Serbian university professor of North Germanic languages, translator and academic

Ljubiša Rajić (4 April 1947 – 4 June 2012) was a Serbian university professor of North Germanic languages, prolific translator and academic.

== Biography ==
He graduated North Germanic languages in 1975 in Oslo, and went on the get a master's degrees and a PhD at Faculty of Philology in Belgrade.

Rajić is the founder of North Germanic languages department at the University of Belgrade.

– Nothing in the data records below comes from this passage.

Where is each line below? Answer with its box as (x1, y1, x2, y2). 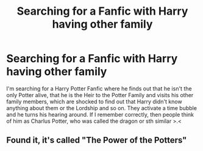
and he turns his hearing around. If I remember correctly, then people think (6, 111, 194, 118)
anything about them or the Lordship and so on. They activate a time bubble (6, 104, 197, 111)
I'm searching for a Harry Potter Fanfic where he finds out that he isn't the (6, 84, 192, 92)
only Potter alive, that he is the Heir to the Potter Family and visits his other (6, 91, 194, 98)
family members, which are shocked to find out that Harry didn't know (6, 98, 182, 105)
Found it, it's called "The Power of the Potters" (6, 135, 187, 145)

He died at the age of 65 in Belgrade after a long illness.

== Scientific work ==
As one of the most prolific authors and scholars in the area of North Germanic languages, Rajić authored more than 200 scientific papers and peer reviews as well as around 500 articles. The current system of transcription from North Germanic languages to Serbian was written by Rajić and published under Matica Srpska in 2010.

== Awards and legacy ==
Ljubiša Rajić Award was established in his honour. It is given every two years on the International student day and Rajićs birthday (4 April). The award is given for the first translation of prose or poetry from a foreign language.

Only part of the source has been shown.